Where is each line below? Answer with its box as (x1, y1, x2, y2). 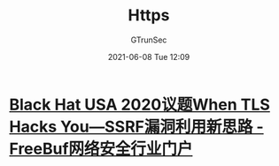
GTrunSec (130, 34, 167, 45)
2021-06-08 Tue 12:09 (107, 51, 190, 62)
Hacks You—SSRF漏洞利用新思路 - (9, 117, 264, 137)
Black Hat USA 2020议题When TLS (9, 94, 270, 115)
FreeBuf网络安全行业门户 (9, 139, 193, 159)

**Action item**
Please print each record above again exactly, but omit any pictures.

**Answer to this problem**
Where is each line below? Answer with its box as (x1, y1, x2, y2). 
GTrunSec (130, 34, 167, 45)
2021-06-08 Tue 12:09 (107, 51, 190, 62)
Hacks You—SSRF漏洞利用新思路 - (9, 117, 264, 137)
Black Hat USA 2020议题When TLS (9, 94, 270, 115)
FreeBuf网络安全行业门户 (9, 139, 193, 159)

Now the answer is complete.